- Fyodor Stravinsky as Mstivoy in the premiere
- Native title: Russian: Млада
- Librettist: Viktor Krylov
- Language: Russian
- Premiere: 1892 Mariinsky Theatre, St. Petersburg

= Mlada (Rimsky-Korsakov) =

Opera-ballet by Nikolai Rimsky-Korsakov

Mlada (Млада ) is an opera-ballet in four acts, composed between 1889 and 1890 by Nikolai Rimsky-Korsakov, to a libretto by Viktor Krylov that was originally destined for an aborted project of the same name from 1872. The composer was "somewhat ahead of his time, in that he combined within one scenic whole song, movement, dance, decor, reality and make-believe. Both real people and their 'souls' appear: the physical world alternates with the mystical, the commonplace with the magical, and dry land with water-the transformations are continuous."
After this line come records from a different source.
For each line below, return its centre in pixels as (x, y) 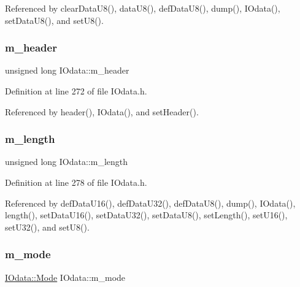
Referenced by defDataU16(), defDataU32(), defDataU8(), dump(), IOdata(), (150, 203)
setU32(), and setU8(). (47, 227)
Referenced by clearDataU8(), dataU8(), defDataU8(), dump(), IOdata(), (143, 8)
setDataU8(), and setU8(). (54, 20)
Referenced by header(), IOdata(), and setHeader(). (102, 111)
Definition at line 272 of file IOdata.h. (76, 91)
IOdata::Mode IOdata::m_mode (65, 277)
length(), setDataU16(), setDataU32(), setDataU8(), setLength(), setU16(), (146, 215)
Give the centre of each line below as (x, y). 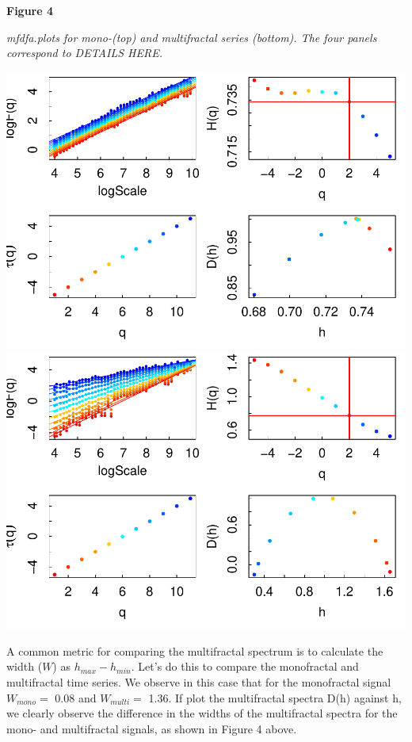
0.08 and (76, 697)
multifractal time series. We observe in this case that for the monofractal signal (199, 682)
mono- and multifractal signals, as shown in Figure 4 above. (152, 728)
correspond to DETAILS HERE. (84, 53)
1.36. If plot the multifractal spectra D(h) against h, (275, 697)
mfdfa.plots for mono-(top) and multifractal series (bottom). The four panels (192, 37)
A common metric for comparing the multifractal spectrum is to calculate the (195, 650)
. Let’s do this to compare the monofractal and (245, 666)

"In the middle of Rimsky-Korsakov's Mlada, a fantasy tale about ancient pagan Slavs, the spectators suddenly find themselves in the palace of Cleopatra. The Egyptian scene exudes sensuality ...." Rimsky-Korsakov said, "Among my musical impressions of Paris [at the World Exhibition, summer 1889] I reflect on music in Hungarian and Algerian cafes. The virtuoso playing of a Hungarian orchestra on tsevnitsas (Pan flutes) gave me the idea of introducing this ancient instrument ... during the dances at Cleopatra's. In an Algerian cafe, I was attracted to the beat of a large drum .... This effect I also borrowed for the scene of Cleopatra."

==Performance history==
The St. Petersburg premiere of Rimsky-Korsakov's setting of the libretto was given on 1 November 1892 and conducted by Eduard Nápravník. The scene designers were Ivan Andreyev and Mikhail Bocharov; balletmasters were Lev Ivanov and Enrico Cecchetti. The first production of Mlada was not a success, and it did not become a regular repertory item. (The decor, however, was reused for Petipa's 1896 revival of the ballet adaptation of the scenario by composer Ludwig Minkus, which had premiered in 1879).
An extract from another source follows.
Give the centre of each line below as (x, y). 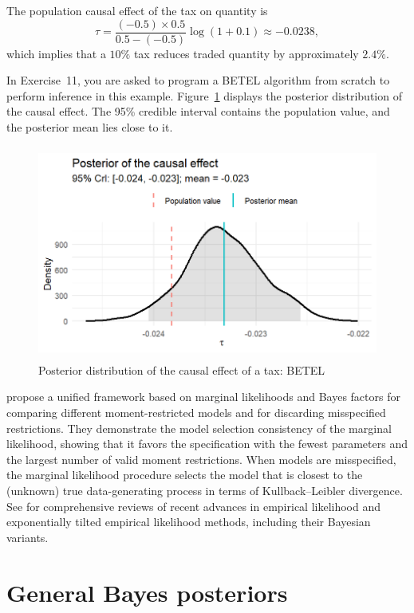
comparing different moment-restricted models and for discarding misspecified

Other notable performances of Rimsky-Korsakov's Mlada were given in 1904 in St. Petersburg in the Great Hall of the St. Petersburg Conservatory by Tsereteli's opera company; in 1913 in Moscow by the Zimin Opera; and in 1923 in Petrograd at the State Theatre of Opera and Ballet.

On 25 December 1988 a new production was mounted at the Bolshoi by its director Alexander Lazarev with designer Valery Levental, producer Boris Pokrovsky and ballet-master Andrei Petrov. The cast included Makvala Kasrashvili as Voislava, Oleg Kul'ko as Yaromir, Galina Borisova as Morena, Boris Morozov as Prince Mstivoi, and the ghost of Mlada and Cleopatra were danced by Nina Ananiashvili; it was also issued on video and DVD directed by Barrie Gavin.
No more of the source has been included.